Accounting v Auditing

Accounting:

Firstly, for businesses to manage their finances, accounting is carried out on a daily basis. The process involves tracking a number of financial element such as budgets and payroll. If you run a business and you are managing your finances rather than hiring an accountant, you must ensure that you are confident enough to do the work accurately. If mistakes are made, it will be very difficult to determine profits and cash flows for growth and stability.

Auditing:

Auditing involves evaluating a company’s financial practices. This can range from accounting procedures to regulatory compliance. Auditing can be conducted by either an internal or external auditor. An internal auditor is an employee charged with the responsibility to evaluate the organization’s practices while an external one is hired outside of the firm.

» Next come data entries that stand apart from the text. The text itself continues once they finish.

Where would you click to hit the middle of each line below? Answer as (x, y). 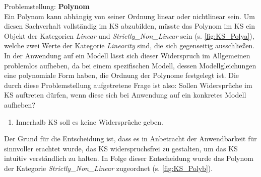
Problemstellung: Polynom (47, 6)
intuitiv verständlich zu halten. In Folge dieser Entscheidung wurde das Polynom (129, 158)
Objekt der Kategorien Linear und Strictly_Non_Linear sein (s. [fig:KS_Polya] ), (129, 35)
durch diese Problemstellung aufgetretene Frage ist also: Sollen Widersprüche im (128, 85)
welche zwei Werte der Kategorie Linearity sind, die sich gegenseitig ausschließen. (129, 46)
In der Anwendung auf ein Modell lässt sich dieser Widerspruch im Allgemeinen (127, 55)
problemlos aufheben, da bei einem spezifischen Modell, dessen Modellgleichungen (130, 65)
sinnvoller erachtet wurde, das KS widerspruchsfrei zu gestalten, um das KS (121, 148)
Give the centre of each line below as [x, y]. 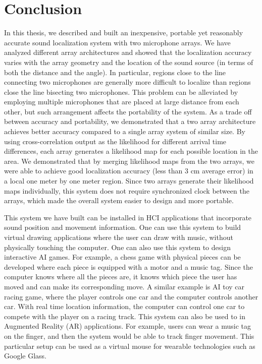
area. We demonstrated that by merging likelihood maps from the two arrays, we [129, 161]
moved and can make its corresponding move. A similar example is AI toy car [124, 286]
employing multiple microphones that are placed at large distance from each [122, 102]
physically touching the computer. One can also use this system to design [117, 247]
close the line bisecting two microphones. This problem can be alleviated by [121, 92]
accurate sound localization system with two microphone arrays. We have [117, 42]
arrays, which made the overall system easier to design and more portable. [119, 200]
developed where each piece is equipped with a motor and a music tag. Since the [128, 266]
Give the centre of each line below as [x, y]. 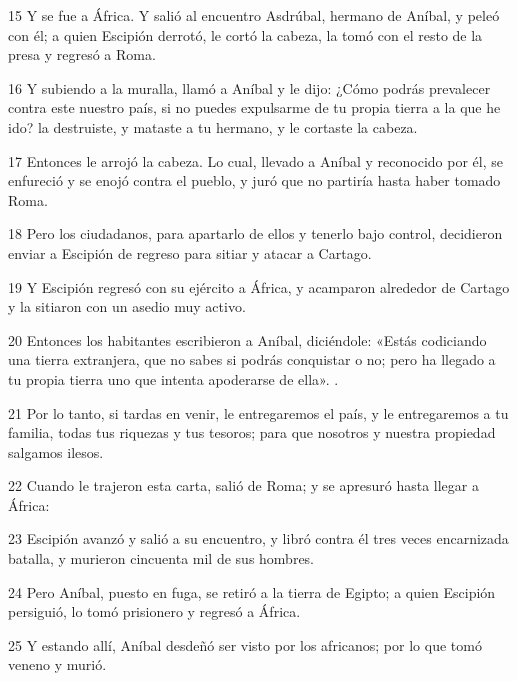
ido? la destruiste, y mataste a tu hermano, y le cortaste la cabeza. [213, 126]
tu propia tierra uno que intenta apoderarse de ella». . [173, 378]
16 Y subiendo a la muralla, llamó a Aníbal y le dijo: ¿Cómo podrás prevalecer [249, 87]
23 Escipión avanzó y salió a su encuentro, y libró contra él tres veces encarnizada [258, 538]
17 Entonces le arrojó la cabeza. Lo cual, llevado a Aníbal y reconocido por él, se [255, 160]
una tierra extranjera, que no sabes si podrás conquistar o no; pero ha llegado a [252, 359]
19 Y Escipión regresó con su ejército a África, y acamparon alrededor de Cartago [259, 286]
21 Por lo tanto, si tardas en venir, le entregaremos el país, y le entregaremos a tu [258, 412]
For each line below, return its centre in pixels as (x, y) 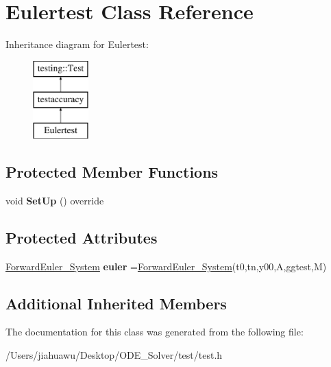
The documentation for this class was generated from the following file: (155, 332)
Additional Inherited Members (116, 303)
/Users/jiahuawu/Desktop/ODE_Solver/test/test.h (114, 355)
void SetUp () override (55, 200)
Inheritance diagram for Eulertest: (77, 44)
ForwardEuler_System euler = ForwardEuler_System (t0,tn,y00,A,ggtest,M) (166, 266)
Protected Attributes (82, 237)
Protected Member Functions (112, 172)

Accounting & Auditing Explained

Although accounting and auditing are different disciplines, they are related and connected in many ways. Therefore, students taking them often share some courses. Nevertheless, while auditing is a stand-alone major in most institutions, advanced accounting degrees offers the option of majoring in auditing.

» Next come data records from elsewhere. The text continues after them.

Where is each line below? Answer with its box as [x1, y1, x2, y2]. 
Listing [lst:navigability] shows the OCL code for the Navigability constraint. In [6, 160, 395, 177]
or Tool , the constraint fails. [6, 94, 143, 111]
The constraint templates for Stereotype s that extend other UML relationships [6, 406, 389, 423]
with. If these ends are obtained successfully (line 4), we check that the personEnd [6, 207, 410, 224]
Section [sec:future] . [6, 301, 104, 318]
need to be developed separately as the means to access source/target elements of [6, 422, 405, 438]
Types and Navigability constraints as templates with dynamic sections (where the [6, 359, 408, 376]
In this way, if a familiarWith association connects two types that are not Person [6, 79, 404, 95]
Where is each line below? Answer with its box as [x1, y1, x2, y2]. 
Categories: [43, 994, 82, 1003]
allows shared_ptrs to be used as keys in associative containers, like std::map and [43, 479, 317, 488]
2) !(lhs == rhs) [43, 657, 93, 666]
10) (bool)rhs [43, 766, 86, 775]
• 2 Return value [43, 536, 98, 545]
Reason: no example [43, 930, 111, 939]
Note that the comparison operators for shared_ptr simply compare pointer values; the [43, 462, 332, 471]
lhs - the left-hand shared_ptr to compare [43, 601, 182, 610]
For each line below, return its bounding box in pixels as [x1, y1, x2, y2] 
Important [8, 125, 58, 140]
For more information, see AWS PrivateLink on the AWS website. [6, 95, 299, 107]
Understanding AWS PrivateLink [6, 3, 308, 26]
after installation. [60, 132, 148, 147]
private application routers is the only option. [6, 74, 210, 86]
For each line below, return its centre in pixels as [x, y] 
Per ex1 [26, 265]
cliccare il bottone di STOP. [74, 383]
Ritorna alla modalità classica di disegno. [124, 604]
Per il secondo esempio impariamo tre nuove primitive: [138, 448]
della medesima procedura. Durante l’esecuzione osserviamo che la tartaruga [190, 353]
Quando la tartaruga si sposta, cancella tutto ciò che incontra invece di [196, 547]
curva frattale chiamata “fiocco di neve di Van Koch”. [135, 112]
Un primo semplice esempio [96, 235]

In most cases, a degree program in accounting focuses on primary businesses skills to pave the way for career opportunities. Some of the coursework include communications, arts social sciences and mathematics. The coursework imparts learners with both analytical and critical thinking skills.

Technical accounting knowledge is taught in specialized classes emphasizing on accounting principles, auditing, and federal income tax as well as cost and budget control. For those interested in advance accounting, nonprofit accounting, internal accounting, and business law are some of the coursework.